Pellegrini esboza una media sonrisa. Lleva siendo Phyllis para su inspector jefe desde aquella larga tarde en la prisión de Rikers Island en Nueva York, cuando la jefa de las guardas se negó a cumplir una orden judicial y entregar la custodia de una presa a dos inspectores de Baltimore porque el reglamento exigía que en la escolta hubiera una mujer. Después de un debate más que suficiente, Landsman agarró a Tom Pellegrini, un italiano fornido nacido en una familia de mineros de carbón de Allegheny, y le puso delante de un empujón.
—Le presento a Phyllis Pellegrini —dijo Landsman, firmando el traspaso del prisionero—, mi compañera.
—¿Cómo está usted? —dijo Pellegrini sin titubear.
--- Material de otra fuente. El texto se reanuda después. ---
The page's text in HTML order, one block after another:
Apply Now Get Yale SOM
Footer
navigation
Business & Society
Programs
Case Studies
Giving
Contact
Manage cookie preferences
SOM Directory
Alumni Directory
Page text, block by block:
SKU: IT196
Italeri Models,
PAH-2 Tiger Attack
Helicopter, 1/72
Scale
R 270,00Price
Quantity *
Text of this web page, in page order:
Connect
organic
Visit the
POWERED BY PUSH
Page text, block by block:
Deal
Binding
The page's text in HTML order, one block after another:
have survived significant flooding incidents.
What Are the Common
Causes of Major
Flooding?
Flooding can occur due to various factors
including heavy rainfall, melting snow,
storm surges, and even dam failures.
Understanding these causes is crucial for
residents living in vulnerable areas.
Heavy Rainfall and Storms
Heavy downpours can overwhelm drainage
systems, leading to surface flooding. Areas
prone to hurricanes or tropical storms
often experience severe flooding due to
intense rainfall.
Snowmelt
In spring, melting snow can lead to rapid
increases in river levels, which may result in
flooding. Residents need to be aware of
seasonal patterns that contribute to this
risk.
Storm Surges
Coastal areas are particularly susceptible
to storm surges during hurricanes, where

—Usted no es una mujer —dijo la guarda.
—Pero lo había sido.
Con las luces estroboscópicas iluminando su pálido rostro, Tom Pellegrini se acerca un paso para contemplar mejor lo que hasta hacía media hora había sido un traficante callejero de veintiséis años. El hombre está tirado de espaldas, con las piernas en la alcantarilla, los brazos parcialmente extendidos y la cabeza hacia el norte, cerca de una casa adosada esquinera. Los ojos, de un marrón oscuro, están fijos bajo los párpados entrecerrados, con esa expresión de vago reconocimiento tan común en los recién fallecidos violentamente. No es una mirada de horror o consternación, ni siquiera de angustia. La mayoría de las veces la última expresión del rostro de un hombre asesinado se parece a la de una colegiala nerviosa que acaba de comprender la lógica de una ecuación sencilla.
—Si aquí no hay nada más —dice Pellegrini—, voy a ir al otro lado de la calle.
—¿Por qué?
—Bueno…
Landsman se acerca y Pellegrini baja la voz, como si sugerir en voz alta que pudiera haber un testigo de ese asesinato, fuera una vergonzante muestra de optimismo.
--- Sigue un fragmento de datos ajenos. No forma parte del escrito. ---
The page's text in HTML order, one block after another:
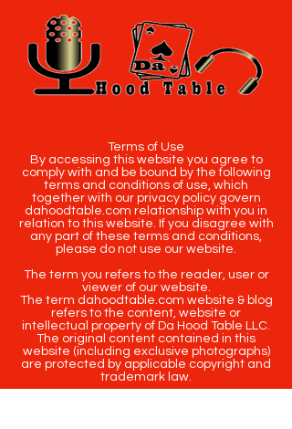
Terms of Use
By accessing this website you agree to
comply with and be bound by the following
terms and conditions of use, which
together with our privacy policy govern
dahoodtable.com relationship with you in
relation to this website. If you disagree with
any part of these terms and conditions,
please do not use our website.
The term you refers to the reader, user or
viewer of our website.
The term dahoodtable.com website & blog
refers to the content, website or
intellectual property of Da Hood Table LLC.
The original content contained in this
website (including exclusive photographs)
are protected by applicable copyright and
trademark law.
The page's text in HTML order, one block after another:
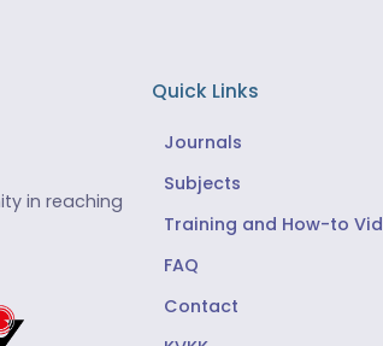
in reaching
Quick Links
Journals
Subjects
Training and How-to
FAQ
Contact
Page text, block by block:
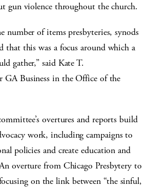
gun violence throughout the church.
number of items presbyteries, synods
that this was a focus around which a
gather,” said Kate T.
GA Business in the Office of the
overtures and reports build
work, including campaigns to
policies and create education and
overture from Chicago Presbytery to
on the link between “the sinful,
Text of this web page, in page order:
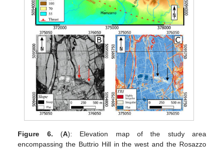
Figure 6. (A): Elevation map of the study area
encompassing the Buttrio Hill in the west and the Rosazzo

—Hay una mujer que entró en una casa del otro lado de la calle. Alguien le dijo a uno de los primeros agentes en llegar que estaba fuera cuando empezaron los tiros.
—¿Vio lo que pasó?
—Bien, se supone que le dijo al agente que habían sido tres hombres negros vestidos con ropa oscura. Se marcharon corriendo hacia el norte después de los disparos.
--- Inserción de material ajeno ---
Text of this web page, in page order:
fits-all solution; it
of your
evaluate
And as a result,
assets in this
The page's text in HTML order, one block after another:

No es mucho, y Pellegrini puede leer los pensamientos de su inspector jefe: tres negros vestidos de negro, una descripción que reduce la lista de sospechosos a la mitad de la población de toda la puta ciudad. Landsman asiente sin mucha convicción, y Pellegrini cruza la calle Gold, caminando con cuidado para evitar las placas de hielo que cubren buena parte de la intersección. A estas alturas ya es primera hora de la mañana, las dos y media, y la temperatura está muy por debajo de cero. Un viento frío golpea al inspector en el centro de la calzada, a pesar de su abrigo. Al otro lado de la calle Etting se han reunido los vecinos para ver qué pasa, hombres jóvenes y adolescentes dejándose ver y esforzándose por captar lo máximo de aquel inesperado espectáculo, todos tratando de ver el rostro del muerto al otro lado de la calle. Se intercambian chistes e historias, pero hasta el más joven de todos ellos sabe cómo desviar la mirada y quedarse callado en cuanto un uniforme le hace una pregunta. No hay ningún buen motivo para comportarse de otra manera, pues en media hora el muerto estará en una mesa para uno, en el pincha y corta del forense, en la calle Penn; los hombres del oeste de la ciudad estarán enfriando el café con sus cucharillas en el 7-Eleven de la calle Monroe, y los traficantes seguirán vendiendo cápsulas azules en este cruce, dejado de la mano de Dios, de Gold y Etting. Nada de lo que se diga ahora va a cambiar eso.